== What is expected ==
Go through the records and set each one down exactly, skipping any picture.

(Stored entries)
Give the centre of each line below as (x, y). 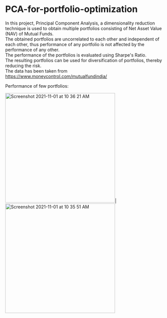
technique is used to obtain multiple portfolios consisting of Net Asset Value (83, 28)
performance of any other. (32, 50)
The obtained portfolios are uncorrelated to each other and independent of (82, 39)
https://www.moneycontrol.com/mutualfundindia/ (56, 76)
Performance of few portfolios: (37, 86)
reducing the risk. (23, 66)
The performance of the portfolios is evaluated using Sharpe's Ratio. (76, 55)
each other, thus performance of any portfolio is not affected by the (75, 44)

== Written answer ==
Give the centre of each line below as (x, y). 
technique is used to obtain multiple portfolios consisting of Net Asset Value (83, 28)
performance of any other. (32, 50)
The obtained portfolios are uncorrelated to each other and independent of (82, 39)
https://www.moneycontrol.com/mutualfundindia/ (56, 76)
Performance of few portfolios: (37, 86)
reducing the risk. (23, 66)
The performance of the portfolios is evaluated using Sharpe's Ratio. (76, 55)
each other, thus performance of any portfolio is not affected by the (75, 44)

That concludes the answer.